> Problem to solve
Could you print each entry below verbatim while omitting the pictures?

> Exercise input
◇ ◇ ◇

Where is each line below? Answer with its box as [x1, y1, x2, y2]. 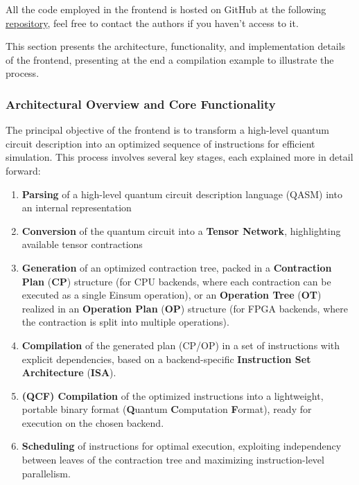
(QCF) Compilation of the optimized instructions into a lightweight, [21, 388, 324, 403]
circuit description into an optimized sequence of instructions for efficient [6, 136, 315, 150]
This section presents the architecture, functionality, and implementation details [6, 39, 346, 53]
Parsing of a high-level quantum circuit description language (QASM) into [21, 186, 342, 201]
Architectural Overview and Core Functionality [6, 95, 276, 112]
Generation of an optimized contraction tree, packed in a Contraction [21, 260, 332, 274]
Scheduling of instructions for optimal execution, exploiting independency [21, 439, 342, 453]
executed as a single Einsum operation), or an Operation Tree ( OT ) [21, 288, 322, 302]
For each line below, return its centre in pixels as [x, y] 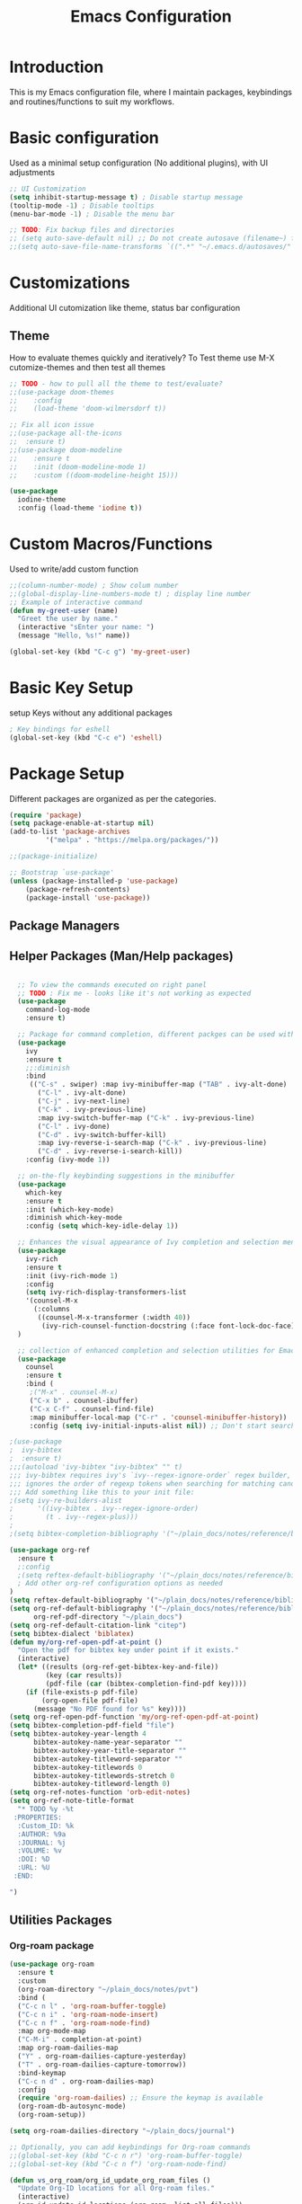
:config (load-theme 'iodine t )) [80, 508]
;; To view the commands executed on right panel [112, 985]
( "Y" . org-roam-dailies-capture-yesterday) [102, 2057]
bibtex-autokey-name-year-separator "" [107, 1742]
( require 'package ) [46, 815]
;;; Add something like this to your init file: [102, 1492]
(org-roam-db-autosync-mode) [72, 2106]
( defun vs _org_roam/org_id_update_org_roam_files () [110, 2180]
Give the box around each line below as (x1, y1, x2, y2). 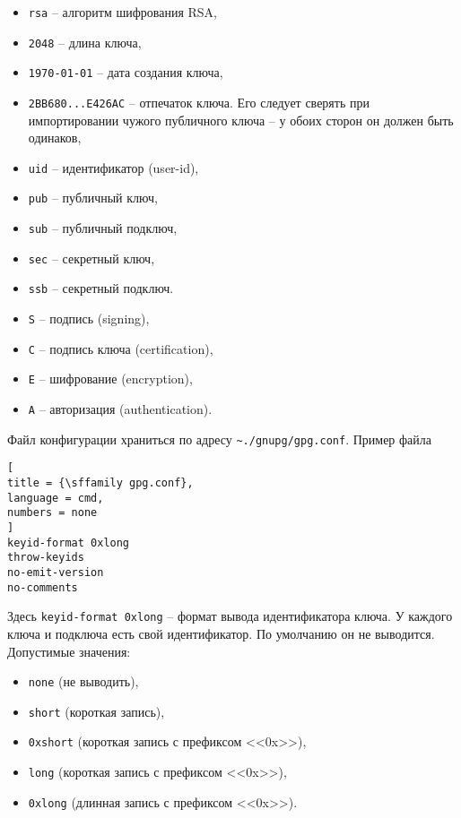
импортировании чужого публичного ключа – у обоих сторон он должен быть (28, 110, 454, 129)
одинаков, (28, 128, 82, 147)
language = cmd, (7, 491, 104, 504)
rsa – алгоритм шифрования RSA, (28, 3, 218, 21)
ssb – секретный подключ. (28, 279, 174, 297)
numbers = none (7, 506, 98, 520)
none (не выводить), (28, 672, 139, 691)
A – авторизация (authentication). (28, 400, 213, 418)
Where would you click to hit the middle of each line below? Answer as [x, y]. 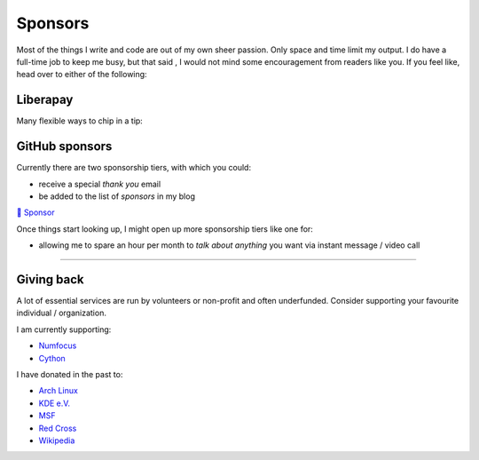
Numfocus [58, 345]
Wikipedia [57, 440]
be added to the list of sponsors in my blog [117, 196]
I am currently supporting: [64, 329]
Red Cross [58, 428]
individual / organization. [61, 313]
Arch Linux [59, 391]
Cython [52, 358]
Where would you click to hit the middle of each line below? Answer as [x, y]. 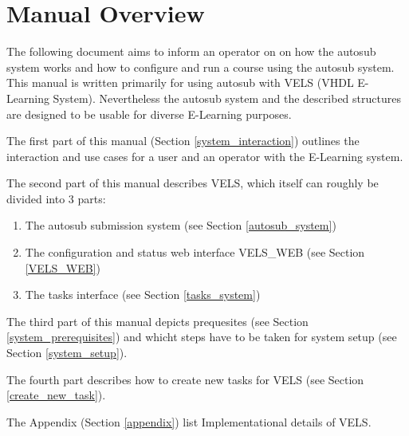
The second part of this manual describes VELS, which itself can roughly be [193, 183]
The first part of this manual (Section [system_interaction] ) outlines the [183, 141]
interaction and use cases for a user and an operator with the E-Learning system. [205, 156]
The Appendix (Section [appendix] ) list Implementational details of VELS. [189, 421]
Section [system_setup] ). [67, 353]
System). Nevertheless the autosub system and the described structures [227, 98]
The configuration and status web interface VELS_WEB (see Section [195, 252]
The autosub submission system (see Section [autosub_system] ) [181, 225]
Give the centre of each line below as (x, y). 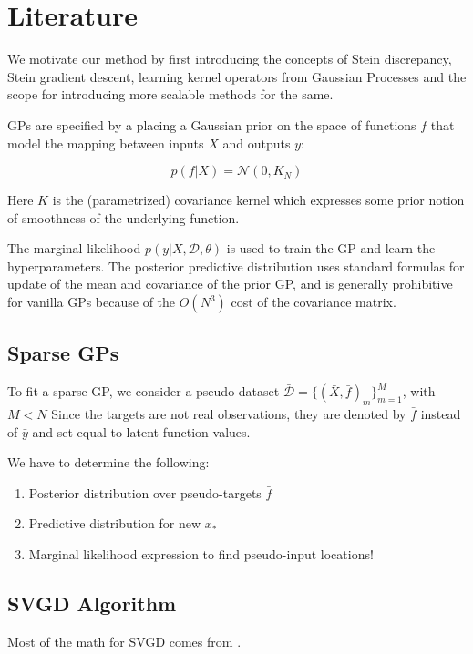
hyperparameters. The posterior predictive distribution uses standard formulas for (236, 266)
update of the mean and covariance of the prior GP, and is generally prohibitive (230, 284)
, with (419, 391)
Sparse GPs (63, 353)
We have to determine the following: (108, 462)
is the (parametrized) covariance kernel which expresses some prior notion (258, 200)
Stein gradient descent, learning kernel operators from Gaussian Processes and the (237, 76)
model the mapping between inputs (106, 143)
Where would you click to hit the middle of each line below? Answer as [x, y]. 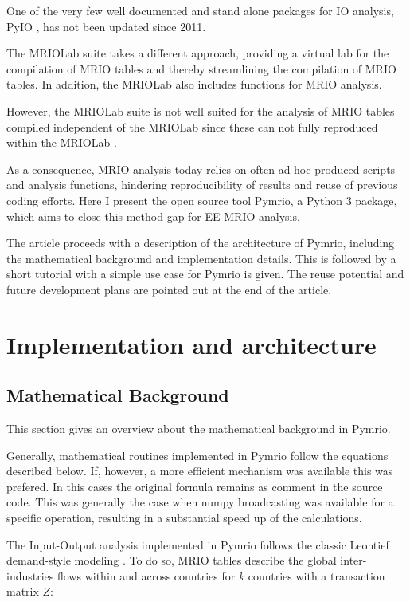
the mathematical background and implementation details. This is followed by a [201, 258]
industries [30, 575]
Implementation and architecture [191, 344]
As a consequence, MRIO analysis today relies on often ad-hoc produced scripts [201, 169]
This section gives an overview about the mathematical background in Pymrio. [199, 429]
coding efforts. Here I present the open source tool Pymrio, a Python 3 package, [202, 200]
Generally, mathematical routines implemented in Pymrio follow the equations [197, 455]
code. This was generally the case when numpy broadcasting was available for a [200, 502]
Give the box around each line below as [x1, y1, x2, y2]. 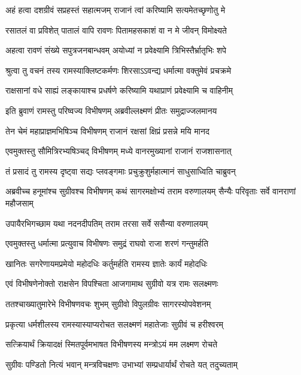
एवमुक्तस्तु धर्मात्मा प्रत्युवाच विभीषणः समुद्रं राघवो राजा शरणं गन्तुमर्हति [5, 237, 209, 250]
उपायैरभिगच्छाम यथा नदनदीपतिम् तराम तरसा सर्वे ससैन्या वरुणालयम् [5, 217, 208, 229]
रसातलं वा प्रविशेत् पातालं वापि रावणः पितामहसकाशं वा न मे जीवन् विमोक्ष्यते [5, 23, 227, 36]
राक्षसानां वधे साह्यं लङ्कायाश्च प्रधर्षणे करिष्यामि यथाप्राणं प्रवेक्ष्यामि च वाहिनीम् [5, 84, 233, 97]
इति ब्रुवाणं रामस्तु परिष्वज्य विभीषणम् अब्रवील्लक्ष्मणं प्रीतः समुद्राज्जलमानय [5, 104, 217, 116]
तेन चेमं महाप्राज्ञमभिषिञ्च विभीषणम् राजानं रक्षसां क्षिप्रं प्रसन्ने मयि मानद [5, 124, 209, 137]
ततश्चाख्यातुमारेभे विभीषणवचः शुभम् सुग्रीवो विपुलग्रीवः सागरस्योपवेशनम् [5, 297, 211, 310]
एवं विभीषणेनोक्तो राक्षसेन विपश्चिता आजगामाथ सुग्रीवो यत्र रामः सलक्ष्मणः [5, 277, 218, 290]
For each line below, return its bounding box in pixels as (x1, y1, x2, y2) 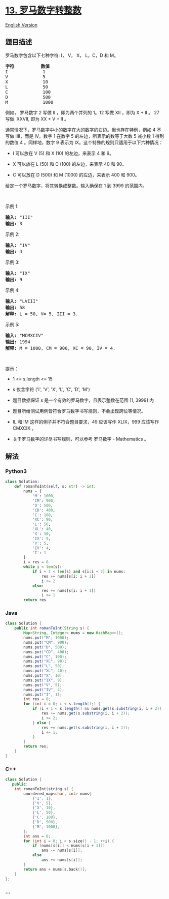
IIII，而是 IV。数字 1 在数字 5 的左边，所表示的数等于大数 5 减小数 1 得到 (15, 133, 164, 139)
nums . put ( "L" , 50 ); (23, 664, 65, 669)
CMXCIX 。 (12, 425, 36, 431)
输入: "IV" (5, 242, 30, 248)
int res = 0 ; (23, 697, 51, 702)
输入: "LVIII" (5, 298, 38, 304)
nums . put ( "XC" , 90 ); (23, 659, 67, 664)
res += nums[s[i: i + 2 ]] (41, 574, 96, 579)
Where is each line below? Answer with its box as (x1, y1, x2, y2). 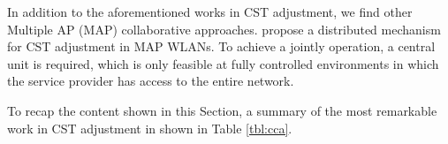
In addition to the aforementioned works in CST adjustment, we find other (7, 3, 413, 20)
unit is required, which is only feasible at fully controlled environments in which (7, 54, 439, 72)
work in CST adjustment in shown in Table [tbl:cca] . (7, 118, 292, 137)
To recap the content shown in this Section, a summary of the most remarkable (7, 101, 437, 119)
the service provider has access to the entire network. (7, 72, 294, 90)
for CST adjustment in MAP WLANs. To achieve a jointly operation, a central (7, 37, 436, 56)
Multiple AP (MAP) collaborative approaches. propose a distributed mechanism (7, 19, 441, 38)
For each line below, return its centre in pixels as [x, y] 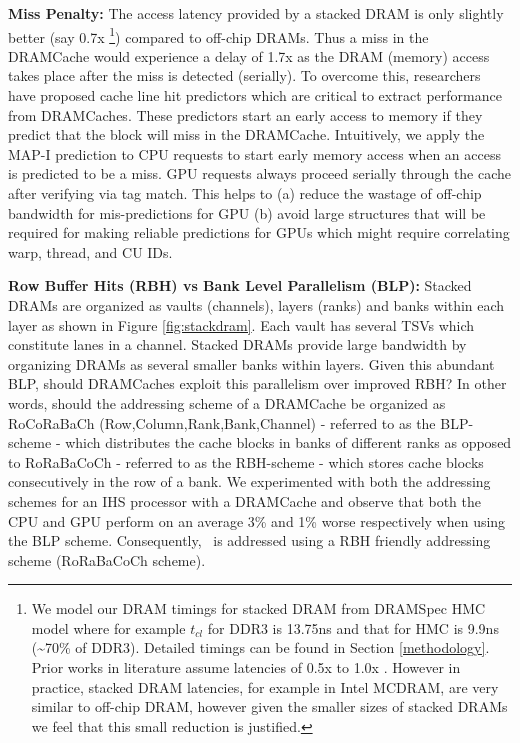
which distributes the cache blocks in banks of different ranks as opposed [288, 442]
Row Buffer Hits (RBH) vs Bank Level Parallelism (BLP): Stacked [240, 285]
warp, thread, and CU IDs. [90, 251]
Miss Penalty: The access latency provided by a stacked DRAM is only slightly [256, 13]
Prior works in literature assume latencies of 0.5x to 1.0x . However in [246, 667]
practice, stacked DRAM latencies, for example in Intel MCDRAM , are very [265, 686]
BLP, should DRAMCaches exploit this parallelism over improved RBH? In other [257, 383]
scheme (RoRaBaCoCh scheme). [107, 559]
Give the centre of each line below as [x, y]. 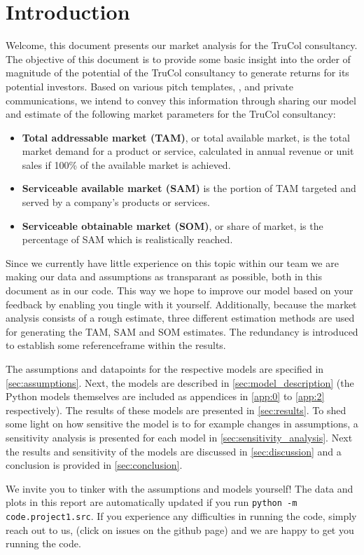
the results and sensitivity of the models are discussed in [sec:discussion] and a [174, 451]
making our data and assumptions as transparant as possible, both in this [164, 276]
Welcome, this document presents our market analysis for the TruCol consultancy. [182, 45]
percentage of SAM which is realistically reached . [127, 239]
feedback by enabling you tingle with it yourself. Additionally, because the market [181, 304]
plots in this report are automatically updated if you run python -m [152, 502]
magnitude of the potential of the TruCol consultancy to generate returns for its [177, 73]
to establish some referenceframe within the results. [116, 345]
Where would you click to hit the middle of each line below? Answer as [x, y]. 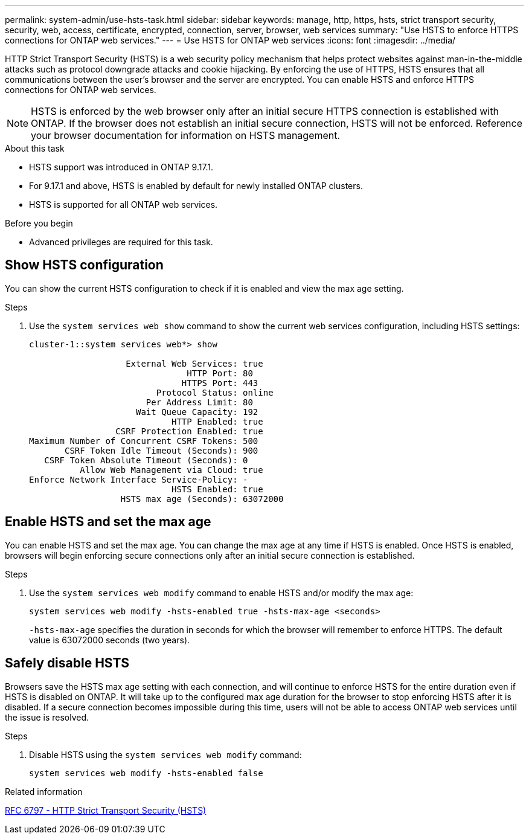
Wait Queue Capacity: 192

◇ ◇ ◇

> Response area
Where is each line below? Answer with its box as [x1, y1, x2, y2]. 
(QCF) Compilation of the optimized instructions into a lightweight, [21, 388, 324, 403]
circuit description into an optimized sequence of instructions for efficient [6, 136, 315, 150]
This section presents the architecture, functionality, and implementation details [6, 39, 346, 53]
Parsing of a high-level quantum circuit description language (QASM) into [21, 186, 342, 201]
Architectural Overview and Core Functionality [6, 95, 276, 112]
Generation of an optimized contraction tree, packed in a Contraction [21, 260, 332, 274]
Scheduling of instructions for optimal execution, exploiting independency [21, 439, 342, 453]
executed as a single Einsum operation), or an Operation Tree ( OT ) [21, 288, 322, 302]
For each line below, return its centre in pixels as [x, y] 
:config (load-theme 'iodine t )) [80, 508]
;; To view the commands executed on right panel [112, 985]
( "Y" . org-roam-dailies-capture-yesterday) [102, 2057]
bibtex-autokey-name-year-separator "" [107, 1742]
( require 'package ) [46, 815]
;;; Add something like this to your init file: [102, 1492]
(org-roam-db-autosync-mode) [72, 2106]
( defun vs _org_roam/org_id_update_org_roam_files () [110, 2180]
Give the box around each line below as (x1, y1, x2, y2). 
импортировании чужого публичного ключа – у обоих сторон он должен быть (28, 110, 454, 129)
одинаков, (28, 128, 82, 147)
language = cmd, (7, 491, 104, 504)
rsa – алгоритм шифрования RSA, (28, 3, 218, 21)
ssb – секретный подключ. (28, 279, 174, 297)
numbers = none (7, 506, 98, 520)
none (не выводить), (28, 672, 139, 691)
A – авторизация (authentication). (28, 400, 213, 418)
Where would you click to hit the middle of each line below? Answer as [x, y]. 
Numfocus [58, 345]
Wikipedia [57, 440]
be added to the list of sponsors in my blog [117, 196]
I am currently supporting: [64, 329]
Red Cross [58, 428]
individual / organization. [61, 313]
Arch Linux [59, 391]
Cython [52, 358]
Where would you click to hit the middle of each line below? Answer as [x, y]. 
The second part of this manual describes VELS, which itself can roughly be [193, 183]
The first part of this manual (Section [system_interaction] ) outlines the [183, 141]
interaction and use cases for a user and an operator with the E-Learning system. [205, 156]
The Appendix (Section [appendix] ) list Implementational details of VELS. [189, 421]
Section [system_setup] ). [67, 353]
System). Nevertheless the autosub system and the described structures [227, 98]
The configuration and status web interface VELS_WEB (see Section [195, 252]
The autosub submission system (see Section [autosub_system] ) [181, 225]
Give the centre of each line below as (x, y). 
hyperparameters. The posterior predictive distribution uses standard formulas for (236, 266)
update of the mean and covariance of the prior GP, and is generally prohibitive (230, 284)
, with (419, 391)
Sparse GPs (63, 353)
We have to determine the following: (108, 462)
is the (parametrized) covariance kernel which expresses some prior notion (258, 200)
Stein gradient descent, learning kernel operators from Gaussian Processes and the (237, 76)
model the mapping between inputs (106, 143)
Where would you click to hit the middle of each line below? Answer as [x, y]. 
the mathematical background and implementation details. This is followed by a [201, 258]
industries [30, 575]
Implementation and architecture [191, 344]
As a consequence, MRIO analysis today relies on often ad-hoc produced scripts [201, 169]
This section gives an overview about the mathematical background in Pymrio. [199, 429]
coding efforts. Here I present the open source tool Pymrio, a Python 3 package, [202, 200]
Generally, mathematical routines implemented in Pymrio follow the equations [197, 455]
code. This was generally the case when numpy broadcasting was available for a [200, 502]
Give the box around each line below as [x1, y1, x2, y2]. 
एवमुक्तस्तु धर्मात्मा प्रत्युवाच विभीषणः समुद्रं राघवो राजा शरणं गन्तुमर्हति [5, 237, 209, 250]
उपायैरभिगच्छाम यथा नदनदीपतिम् तराम तरसा सर्वे ससैन्या वरुणालयम् [5, 217, 208, 229]
रसातलं वा प्रविशेत् पातालं वापि रावणः पितामहसकाशं वा न मे जीवन् विमोक्ष्यते [5, 23, 227, 36]
राक्षसानां वधे साह्यं लङ्कायाश्च प्रधर्षणे करिष्यामि यथाप्राणं प्रवेक्ष्यामि च वाहिनीम् [5, 84, 233, 97]
इति ब्रुवाणं रामस्तु परिष्वज्य विभीषणम् अब्रवील्लक्ष्मणं प्रीतः समुद्राज्जलमानय [5, 104, 217, 116]
तेन चेमं महाप्राज्ञमभिषिञ्च विभीषणम् राजानं रक्षसां क्षिप्रं प्रसन्ने मयि मानद [5, 124, 209, 137]
ततश्चाख्यातुमारेभे विभीषणवचः शुभम् सुग्रीवो विपुलग्रीवः सागरस्योपवेशनम् [5, 297, 211, 310]
एवं विभीषणेनोक्तो राक्षसेन विपश्चिता आजगामाथ सुग्रीवो यत्र रामः सलक्ष्मणः [5, 277, 218, 290]
For each line below, return its bounding box in pixels as (x1, y1, x2, y2) 
IIII，而是 IV。数字 1 在数字 5 的左边，所表示的数等于大数 5 减小数 1 得到 (15, 133, 164, 139)
nums . put ( "L" , 50 ); (23, 664, 65, 669)
CMXCIX 。 (12, 425, 36, 431)
输入: "IV" (5, 242, 30, 248)
int res = 0 ; (23, 697, 51, 702)
输入: "LVIII" (5, 298, 38, 304)
nums . put ( "XC" , 90 ); (23, 659, 67, 664)
res += nums[s[i: i + 2 ]] (41, 574, 96, 579)
Where is each line below? Answer with its box as (x1, y1, x2, y2). 
In addition to the aforementioned works in CST adjustment, we find other (7, 3, 413, 20)
unit is required, which is only feasible at fully controlled environments in which (7, 54, 439, 72)
work in CST adjustment in shown in Table [tbl:cca] . (7, 118, 292, 137)
To recap the content shown in this Section, a summary of the most remarkable (7, 101, 437, 119)
the service provider has access to the entire network. (7, 72, 294, 90)
for CST adjustment in MAP WLANs. To achieve a jointly operation, a central (7, 37, 436, 56)
Multiple AP (MAP) collaborative approaches. propose a distributed mechanism (7, 19, 441, 38)
For each line below, return its centre in pixels as [x, y] 
which distributes the cache blocks in banks of different ranks as opposed [288, 442]
Row Buffer Hits (RBH) vs Bank Level Parallelism (BLP): Stacked [240, 285]
warp, thread, and CU IDs. [90, 251]
Miss Penalty: The access latency provided by a stacked DRAM is only slightly [256, 13]
Prior works in literature assume latencies of 0.5x to 1.0x . However in [246, 667]
practice, stacked DRAM latencies, for example in Intel MCDRAM , are very [265, 686]
BLP, should DRAMCaches exploit this parallelism over improved RBH? In other [257, 383]
scheme (RoRaBaCoCh scheme). [107, 559]
Give the centre of each line below as [x, y]. 
the results and sensitivity of the models are discussed in [sec:discussion] and a [174, 451]
making our data and assumptions as transparant as possible, both in this [164, 276]
Welcome, this document presents our market analysis for the TruCol consultancy. [182, 45]
percentage of SAM which is realistically reached . [127, 239]
feedback by enabling you tingle with it yourself. Additionally, because the market [181, 304]
plots in this report are automatically updated if you run python -m [152, 502]
magnitude of the potential of the TruCol consultancy to generate returns for its [177, 73]
to establish some referenceframe within the results. [116, 345]
Where would you click to hit the middle of each line below? Answer as [x, y]. 
Wait Queue Capacity: 192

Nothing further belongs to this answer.